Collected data
^^^^^^^^
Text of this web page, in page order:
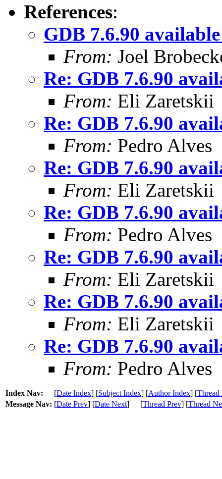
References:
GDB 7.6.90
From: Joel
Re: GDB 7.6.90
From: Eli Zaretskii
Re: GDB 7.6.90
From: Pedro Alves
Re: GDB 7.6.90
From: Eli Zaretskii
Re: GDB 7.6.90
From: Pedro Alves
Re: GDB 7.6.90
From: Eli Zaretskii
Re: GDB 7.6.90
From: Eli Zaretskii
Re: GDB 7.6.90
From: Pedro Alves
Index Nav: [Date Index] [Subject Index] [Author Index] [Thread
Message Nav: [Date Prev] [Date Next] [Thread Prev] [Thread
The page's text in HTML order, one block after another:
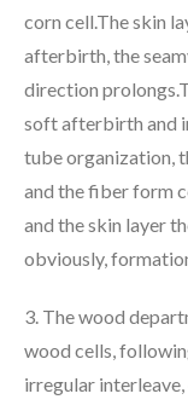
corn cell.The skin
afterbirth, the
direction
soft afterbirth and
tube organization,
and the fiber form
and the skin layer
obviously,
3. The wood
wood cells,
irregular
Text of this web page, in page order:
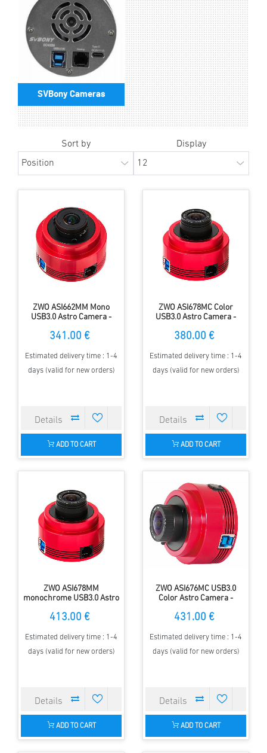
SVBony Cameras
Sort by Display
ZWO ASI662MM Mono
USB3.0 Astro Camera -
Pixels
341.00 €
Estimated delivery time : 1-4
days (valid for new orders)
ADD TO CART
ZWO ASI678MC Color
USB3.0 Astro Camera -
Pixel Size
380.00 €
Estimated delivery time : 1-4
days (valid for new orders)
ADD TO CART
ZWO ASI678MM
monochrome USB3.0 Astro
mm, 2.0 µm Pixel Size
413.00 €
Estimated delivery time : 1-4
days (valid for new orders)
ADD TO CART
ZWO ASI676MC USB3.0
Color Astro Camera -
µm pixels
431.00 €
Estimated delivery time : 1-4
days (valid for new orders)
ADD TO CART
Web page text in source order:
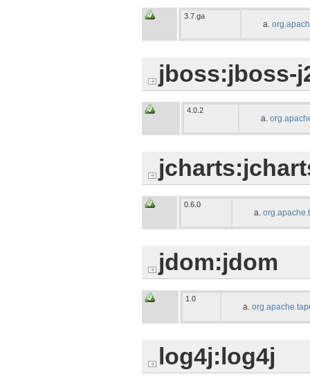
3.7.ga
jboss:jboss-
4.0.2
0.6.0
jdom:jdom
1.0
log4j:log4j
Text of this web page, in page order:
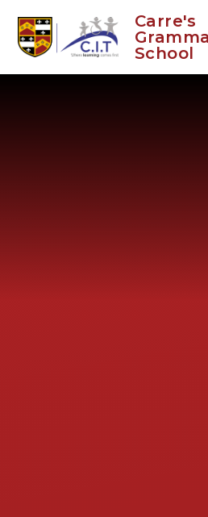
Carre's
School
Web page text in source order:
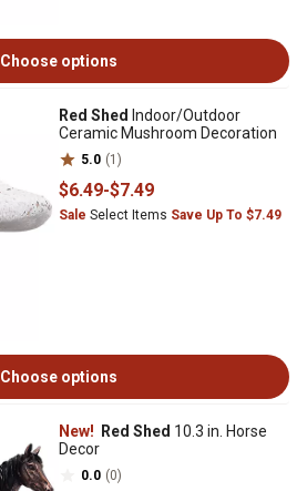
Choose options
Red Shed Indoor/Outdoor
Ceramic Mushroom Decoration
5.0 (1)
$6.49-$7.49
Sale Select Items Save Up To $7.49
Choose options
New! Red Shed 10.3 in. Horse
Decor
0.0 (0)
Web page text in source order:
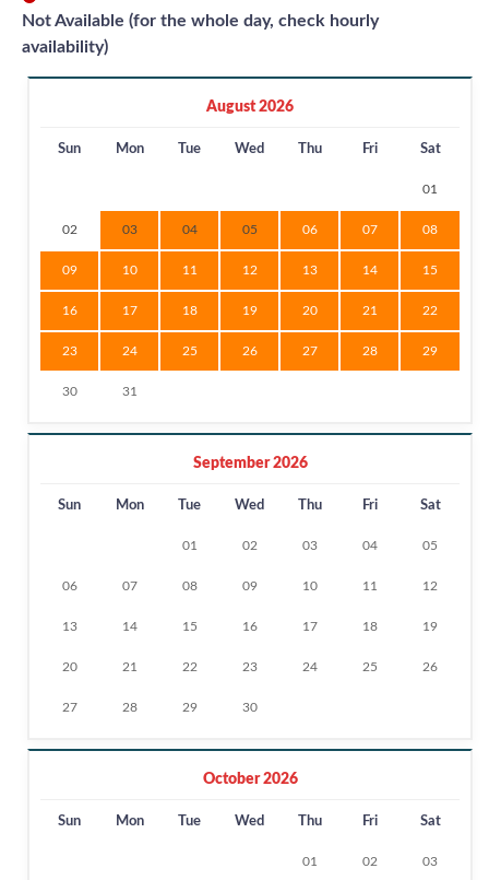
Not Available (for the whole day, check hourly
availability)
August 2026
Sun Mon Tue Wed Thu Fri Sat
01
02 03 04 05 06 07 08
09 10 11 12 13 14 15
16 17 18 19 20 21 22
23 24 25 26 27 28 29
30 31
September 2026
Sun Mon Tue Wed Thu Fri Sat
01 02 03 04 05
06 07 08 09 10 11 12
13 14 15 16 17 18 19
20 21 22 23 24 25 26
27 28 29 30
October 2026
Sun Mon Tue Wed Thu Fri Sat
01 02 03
^^^^^^^^
WORK REQUIRED =>
The data above must be written out again word for word, without its pictures.

EXERCISE RESPONSE =>
Text of this web page, in page order:
References:
GDB 7.6.90
From: Joel
Re: GDB 7.6.90
From: Eli Zaretskii
Re: GDB 7.6.90
From: Pedro Alves
Re: GDB 7.6.90
From: Eli Zaretskii
Re: GDB 7.6.90
From: Pedro Alves
Re: GDB 7.6.90
From: Eli Zaretskii
Re: GDB 7.6.90
From: Eli Zaretskii
Re: GDB 7.6.90
From: Pedro Alves
Index Nav: [Date Index] [Subject Index] [Author Index] [Thread
Message Nav: [Date Prev] [Date Next] [Thread Prev] [Thread
The page's text in HTML order, one block after another:
corn cell.The skin
afterbirth, the
direction
soft afterbirth and
tube organization,
and the fiber form
and the skin layer
obviously,
3. The wood
wood cells,
irregular
Text of this web page, in page order:
SVBony Cameras
Sort by Display
ZWO ASI662MM Mono
USB3.0 Astro Camera -
Pixels
341.00 €
Estimated delivery time : 1-4
days (valid for new orders)
ADD TO CART
ZWO ASI678MC Color
USB3.0 Astro Camera -
Pixel Size
380.00 €
Estimated delivery time : 1-4
days (valid for new orders)
ADD TO CART
ZWO ASI678MM
monochrome USB3.0 Astro
mm, 2.0 µm Pixel Size
413.00 €
Estimated delivery time : 1-4
days (valid for new orders)
ADD TO CART
ZWO ASI676MC USB3.0
Color Astro Camera -
µm pixels
431.00 €
Estimated delivery time : 1-4
days (valid for new orders)
ADD TO CART
Web page text in source order:
3.7.ga
jboss:jboss-
4.0.2
0.6.0
jdom:jdom
1.0
log4j:log4j
Text of this web page, in page order:
Carre's
School
Web page text in source order:
Choose options
Red Shed Indoor/Outdoor
Ceramic Mushroom Decoration
5.0 (1)
$6.49-$7.49
Sale Select Items Save Up To $7.49
Choose options
New! Red Shed 10.3 in. Horse
Decor
0.0 (0)
Web page text in source order:
Not Available (for the whole day, check hourly
availability)
August 2026
Sun Mon Tue Wed Thu Fri Sat
01
02 03 04 05 06 07 08
09 10 11 12 13 14 15
16 17 18 19 20 21 22
23 24 25 26 27 28 29
30 31
September 2026
Sun Mon Tue Wed Thu Fri Sat
01 02 03 04 05
06 07 08 09 10 11 12
13 14 15 16 17 18 19
20 21 22 23 24 25 26
27 28 29 30
October 2026
Sun Mon Tue Wed Thu Fri Sat
01 02 03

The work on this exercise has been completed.